> Problem details
Search the data for the word "well" and copy every line that contains it.

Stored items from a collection

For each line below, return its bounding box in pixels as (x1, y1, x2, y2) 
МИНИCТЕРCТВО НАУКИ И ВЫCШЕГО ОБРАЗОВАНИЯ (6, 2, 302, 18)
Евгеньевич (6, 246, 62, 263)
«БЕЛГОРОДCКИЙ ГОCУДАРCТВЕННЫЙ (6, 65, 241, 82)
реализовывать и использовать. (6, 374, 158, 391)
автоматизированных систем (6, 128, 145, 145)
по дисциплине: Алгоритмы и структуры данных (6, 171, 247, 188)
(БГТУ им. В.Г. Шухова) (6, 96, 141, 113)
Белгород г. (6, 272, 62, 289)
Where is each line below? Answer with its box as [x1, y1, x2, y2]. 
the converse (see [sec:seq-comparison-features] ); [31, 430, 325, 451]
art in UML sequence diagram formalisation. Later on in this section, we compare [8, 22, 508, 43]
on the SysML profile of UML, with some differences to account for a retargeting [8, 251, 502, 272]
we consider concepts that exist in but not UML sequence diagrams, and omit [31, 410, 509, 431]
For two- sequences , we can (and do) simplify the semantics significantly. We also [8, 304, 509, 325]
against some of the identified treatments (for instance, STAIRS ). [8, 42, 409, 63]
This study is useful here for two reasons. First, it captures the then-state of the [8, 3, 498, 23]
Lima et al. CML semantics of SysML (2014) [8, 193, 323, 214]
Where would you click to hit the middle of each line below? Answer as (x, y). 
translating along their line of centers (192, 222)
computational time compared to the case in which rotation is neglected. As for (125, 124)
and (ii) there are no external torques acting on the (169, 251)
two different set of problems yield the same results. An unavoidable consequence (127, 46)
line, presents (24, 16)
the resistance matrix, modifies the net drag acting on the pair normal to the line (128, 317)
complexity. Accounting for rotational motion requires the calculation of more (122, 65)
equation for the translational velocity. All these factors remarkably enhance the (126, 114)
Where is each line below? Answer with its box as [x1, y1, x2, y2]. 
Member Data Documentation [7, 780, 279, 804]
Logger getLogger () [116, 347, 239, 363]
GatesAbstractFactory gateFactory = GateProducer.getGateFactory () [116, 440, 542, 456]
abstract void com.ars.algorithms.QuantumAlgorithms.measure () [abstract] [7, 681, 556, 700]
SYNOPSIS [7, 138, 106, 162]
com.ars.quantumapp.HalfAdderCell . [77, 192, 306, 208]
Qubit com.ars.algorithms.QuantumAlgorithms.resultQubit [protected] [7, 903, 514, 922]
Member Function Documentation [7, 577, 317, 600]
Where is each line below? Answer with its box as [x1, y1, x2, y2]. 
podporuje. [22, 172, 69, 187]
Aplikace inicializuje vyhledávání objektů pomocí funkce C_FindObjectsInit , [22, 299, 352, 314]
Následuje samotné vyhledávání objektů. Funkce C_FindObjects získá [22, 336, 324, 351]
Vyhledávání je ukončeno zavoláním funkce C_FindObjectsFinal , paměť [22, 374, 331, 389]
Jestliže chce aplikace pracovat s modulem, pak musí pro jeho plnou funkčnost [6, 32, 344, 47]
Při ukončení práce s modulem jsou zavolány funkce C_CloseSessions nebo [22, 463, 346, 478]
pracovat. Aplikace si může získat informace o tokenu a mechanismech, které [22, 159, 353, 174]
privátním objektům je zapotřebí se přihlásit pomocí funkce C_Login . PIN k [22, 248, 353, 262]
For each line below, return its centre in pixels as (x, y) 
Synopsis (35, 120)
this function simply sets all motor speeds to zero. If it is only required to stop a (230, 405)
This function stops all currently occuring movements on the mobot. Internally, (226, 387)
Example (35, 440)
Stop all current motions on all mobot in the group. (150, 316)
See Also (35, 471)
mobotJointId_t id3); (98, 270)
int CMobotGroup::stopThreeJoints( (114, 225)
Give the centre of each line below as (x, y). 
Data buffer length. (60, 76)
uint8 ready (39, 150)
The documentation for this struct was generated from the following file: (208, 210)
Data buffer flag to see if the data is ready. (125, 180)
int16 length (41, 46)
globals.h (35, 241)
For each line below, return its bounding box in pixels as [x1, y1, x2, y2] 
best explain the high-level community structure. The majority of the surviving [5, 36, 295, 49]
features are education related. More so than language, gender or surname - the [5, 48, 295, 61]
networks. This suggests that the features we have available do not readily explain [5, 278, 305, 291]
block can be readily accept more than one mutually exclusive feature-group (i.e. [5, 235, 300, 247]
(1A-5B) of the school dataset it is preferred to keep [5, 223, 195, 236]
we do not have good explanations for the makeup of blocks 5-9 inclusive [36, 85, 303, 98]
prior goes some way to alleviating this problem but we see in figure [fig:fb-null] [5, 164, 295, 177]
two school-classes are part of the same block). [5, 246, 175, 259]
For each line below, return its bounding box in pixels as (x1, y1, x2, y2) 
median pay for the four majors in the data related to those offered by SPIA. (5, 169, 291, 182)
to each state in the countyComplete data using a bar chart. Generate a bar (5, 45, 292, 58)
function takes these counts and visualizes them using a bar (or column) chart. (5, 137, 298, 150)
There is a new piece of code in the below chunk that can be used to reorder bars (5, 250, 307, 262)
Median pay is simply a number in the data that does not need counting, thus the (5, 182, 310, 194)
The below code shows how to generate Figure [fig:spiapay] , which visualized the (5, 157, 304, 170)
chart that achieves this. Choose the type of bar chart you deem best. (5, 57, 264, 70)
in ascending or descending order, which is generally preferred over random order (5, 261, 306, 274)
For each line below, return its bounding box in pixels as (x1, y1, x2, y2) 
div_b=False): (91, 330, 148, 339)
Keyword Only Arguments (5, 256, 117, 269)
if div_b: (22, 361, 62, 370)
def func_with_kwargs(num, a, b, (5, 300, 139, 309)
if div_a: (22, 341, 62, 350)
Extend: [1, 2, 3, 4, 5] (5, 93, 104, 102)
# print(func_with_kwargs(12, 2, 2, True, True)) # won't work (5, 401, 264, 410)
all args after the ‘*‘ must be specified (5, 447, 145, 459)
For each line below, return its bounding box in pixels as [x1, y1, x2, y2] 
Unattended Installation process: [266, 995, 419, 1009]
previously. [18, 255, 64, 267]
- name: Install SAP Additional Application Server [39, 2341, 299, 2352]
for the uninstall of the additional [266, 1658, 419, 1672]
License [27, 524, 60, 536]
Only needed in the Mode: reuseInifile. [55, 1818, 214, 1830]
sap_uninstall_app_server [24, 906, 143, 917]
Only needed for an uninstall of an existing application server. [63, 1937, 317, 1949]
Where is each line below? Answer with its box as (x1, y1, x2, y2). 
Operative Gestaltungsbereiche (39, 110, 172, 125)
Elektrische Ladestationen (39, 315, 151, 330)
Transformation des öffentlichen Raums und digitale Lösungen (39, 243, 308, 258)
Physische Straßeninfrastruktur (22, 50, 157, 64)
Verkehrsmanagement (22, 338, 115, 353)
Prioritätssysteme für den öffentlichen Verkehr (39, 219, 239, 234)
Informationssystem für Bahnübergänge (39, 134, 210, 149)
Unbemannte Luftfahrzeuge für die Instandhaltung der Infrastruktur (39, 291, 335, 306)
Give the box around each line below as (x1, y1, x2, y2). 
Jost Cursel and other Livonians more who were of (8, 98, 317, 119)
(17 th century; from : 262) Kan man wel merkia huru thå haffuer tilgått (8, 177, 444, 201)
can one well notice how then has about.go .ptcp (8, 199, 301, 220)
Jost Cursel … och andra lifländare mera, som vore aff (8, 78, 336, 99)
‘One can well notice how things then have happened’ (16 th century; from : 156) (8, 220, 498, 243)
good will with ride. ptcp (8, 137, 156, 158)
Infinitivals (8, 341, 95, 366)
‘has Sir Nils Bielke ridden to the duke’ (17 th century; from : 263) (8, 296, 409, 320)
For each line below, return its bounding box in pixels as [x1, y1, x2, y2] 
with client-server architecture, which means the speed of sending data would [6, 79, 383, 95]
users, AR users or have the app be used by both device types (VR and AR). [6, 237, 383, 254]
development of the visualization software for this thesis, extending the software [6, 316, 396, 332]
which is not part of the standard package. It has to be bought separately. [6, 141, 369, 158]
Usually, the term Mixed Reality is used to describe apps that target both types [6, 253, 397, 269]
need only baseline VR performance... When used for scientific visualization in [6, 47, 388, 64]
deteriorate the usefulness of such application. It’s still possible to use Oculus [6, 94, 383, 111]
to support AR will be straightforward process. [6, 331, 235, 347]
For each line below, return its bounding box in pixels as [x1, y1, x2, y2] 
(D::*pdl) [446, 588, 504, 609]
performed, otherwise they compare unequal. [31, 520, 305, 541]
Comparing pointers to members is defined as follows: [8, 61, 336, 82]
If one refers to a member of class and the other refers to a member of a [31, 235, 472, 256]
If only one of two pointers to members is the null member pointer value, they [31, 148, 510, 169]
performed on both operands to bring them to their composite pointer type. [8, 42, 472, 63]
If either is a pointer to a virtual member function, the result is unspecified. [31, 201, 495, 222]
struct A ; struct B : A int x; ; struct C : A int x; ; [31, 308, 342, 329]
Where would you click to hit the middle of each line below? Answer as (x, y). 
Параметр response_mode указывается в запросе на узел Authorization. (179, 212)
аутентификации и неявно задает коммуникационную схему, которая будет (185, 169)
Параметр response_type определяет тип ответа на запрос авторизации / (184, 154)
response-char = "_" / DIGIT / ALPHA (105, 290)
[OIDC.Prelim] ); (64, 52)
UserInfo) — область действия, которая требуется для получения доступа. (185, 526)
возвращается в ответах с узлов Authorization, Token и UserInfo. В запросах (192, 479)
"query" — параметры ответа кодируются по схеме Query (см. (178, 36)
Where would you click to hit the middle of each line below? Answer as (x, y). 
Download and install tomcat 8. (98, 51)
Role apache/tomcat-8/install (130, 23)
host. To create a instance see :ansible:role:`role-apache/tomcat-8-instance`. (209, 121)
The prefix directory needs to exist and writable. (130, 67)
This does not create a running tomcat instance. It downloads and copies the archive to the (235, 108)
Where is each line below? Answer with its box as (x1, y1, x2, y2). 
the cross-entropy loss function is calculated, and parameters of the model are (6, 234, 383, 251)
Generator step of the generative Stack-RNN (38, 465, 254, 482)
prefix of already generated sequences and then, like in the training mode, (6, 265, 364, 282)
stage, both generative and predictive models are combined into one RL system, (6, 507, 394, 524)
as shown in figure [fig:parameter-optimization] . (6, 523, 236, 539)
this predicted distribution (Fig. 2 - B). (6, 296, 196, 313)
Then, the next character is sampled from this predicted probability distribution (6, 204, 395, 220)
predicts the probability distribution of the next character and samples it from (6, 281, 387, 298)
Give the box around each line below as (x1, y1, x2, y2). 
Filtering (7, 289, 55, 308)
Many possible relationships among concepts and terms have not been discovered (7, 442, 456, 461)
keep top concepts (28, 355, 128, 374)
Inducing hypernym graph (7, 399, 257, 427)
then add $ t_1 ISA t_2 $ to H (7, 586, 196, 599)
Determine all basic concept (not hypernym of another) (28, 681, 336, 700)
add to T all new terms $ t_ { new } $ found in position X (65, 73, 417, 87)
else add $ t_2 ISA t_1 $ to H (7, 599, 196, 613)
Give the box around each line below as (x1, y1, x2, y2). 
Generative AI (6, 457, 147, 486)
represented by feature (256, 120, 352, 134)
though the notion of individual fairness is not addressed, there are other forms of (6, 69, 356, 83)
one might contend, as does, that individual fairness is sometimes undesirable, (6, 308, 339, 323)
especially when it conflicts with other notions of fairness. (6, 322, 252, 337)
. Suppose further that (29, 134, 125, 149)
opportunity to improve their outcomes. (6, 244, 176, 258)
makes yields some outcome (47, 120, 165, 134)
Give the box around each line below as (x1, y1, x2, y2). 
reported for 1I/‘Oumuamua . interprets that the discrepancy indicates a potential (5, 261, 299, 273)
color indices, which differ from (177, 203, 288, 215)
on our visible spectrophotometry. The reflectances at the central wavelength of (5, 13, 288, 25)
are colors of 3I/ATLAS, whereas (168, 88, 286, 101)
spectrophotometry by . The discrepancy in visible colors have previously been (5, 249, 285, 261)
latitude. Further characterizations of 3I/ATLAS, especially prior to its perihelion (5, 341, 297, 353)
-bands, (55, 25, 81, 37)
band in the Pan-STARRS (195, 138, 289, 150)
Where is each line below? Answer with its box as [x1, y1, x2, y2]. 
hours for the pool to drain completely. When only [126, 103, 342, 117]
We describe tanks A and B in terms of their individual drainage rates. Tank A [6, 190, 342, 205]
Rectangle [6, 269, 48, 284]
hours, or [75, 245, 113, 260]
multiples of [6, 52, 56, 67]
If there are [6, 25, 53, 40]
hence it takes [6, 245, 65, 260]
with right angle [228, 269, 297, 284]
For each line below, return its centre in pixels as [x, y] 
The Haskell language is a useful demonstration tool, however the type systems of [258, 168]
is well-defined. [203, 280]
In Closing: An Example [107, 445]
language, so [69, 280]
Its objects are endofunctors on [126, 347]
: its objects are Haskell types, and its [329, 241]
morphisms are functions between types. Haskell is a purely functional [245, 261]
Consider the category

> Solution to this exercise
can one well notice how then has about.go .ptcp (8, 199, 301, 220)
‘One can well notice how things then have happened’ (16 th century; from : 156) (8, 220, 498, 243)
is well-defined. [203, 280]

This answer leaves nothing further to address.